■ **Instructions for the task**: Copy out every entry that follows, without a single picture.

(Data items)
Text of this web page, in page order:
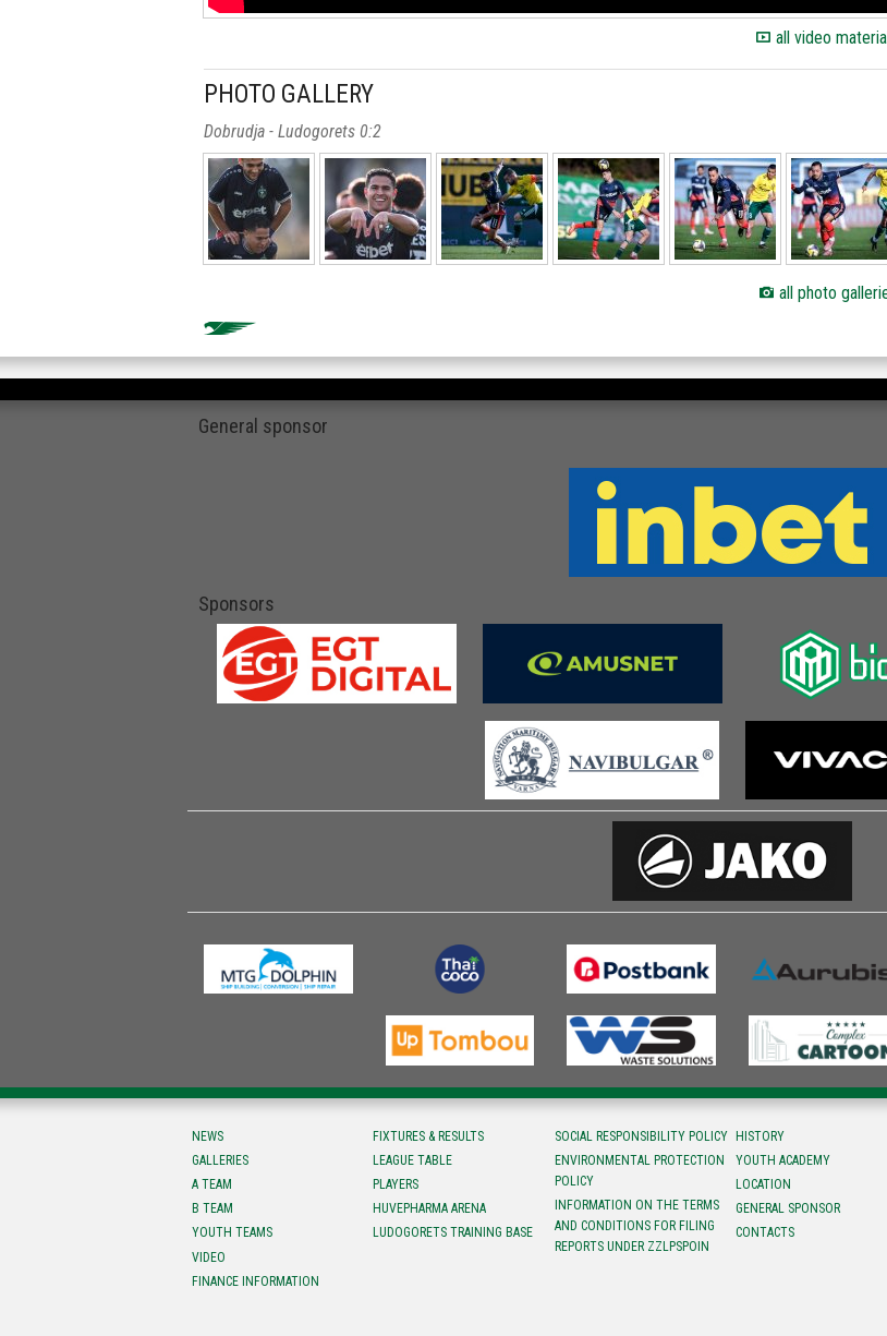
all video
PHOTO GALLERY
Dobrudja - Ludogorets 0:2
all photo
General sponsor
Sponsors
NEWS
GALLERIES
A TEAM
B TEAM
YOUTH TEAMS
VIDEO
FINANCE INFORMATION
FIXTURES & RESULTS
LEAGUE TABLE
PLAYERS
HUVEPHARMA ARENA
LUDOGORETS TRAINING BASE
SOCIAL RESPONSIBILITY POLICY
ENVIRONMENTAL PROTECTION
POLICY
INFORMATION ON THE TERMS
AND CONDITIONS FOR FILING
REPORTS UNDER ZZLPSPOIN
HISTORY
YOUTH ACADEMY
LOCATION
GENERAL SPONSOR
CONTACTS

■ **Result of this task**:
Text of this web page, in page order:
all video
PHOTO GALLERY
Dobrudja - Ludogorets 0:2
all photo
General sponsor
Sponsors
NEWS
GALLERIES
A TEAM
B TEAM
YOUTH TEAMS
VIDEO
FINANCE INFORMATION
FIXTURES & RESULTS
LEAGUE TABLE
PLAYERS
HUVEPHARMA ARENA
LUDOGORETS TRAINING BASE
SOCIAL RESPONSIBILITY POLICY
ENVIRONMENTAL PROTECTION
POLICY
INFORMATION ON THE TERMS
AND CONDITIONS FOR FILING
REPORTS UNDER ZZLPSPOIN
HISTORY
YOUTH ACADEMY
LOCATION
GENERAL SPONSOR
CONTACTS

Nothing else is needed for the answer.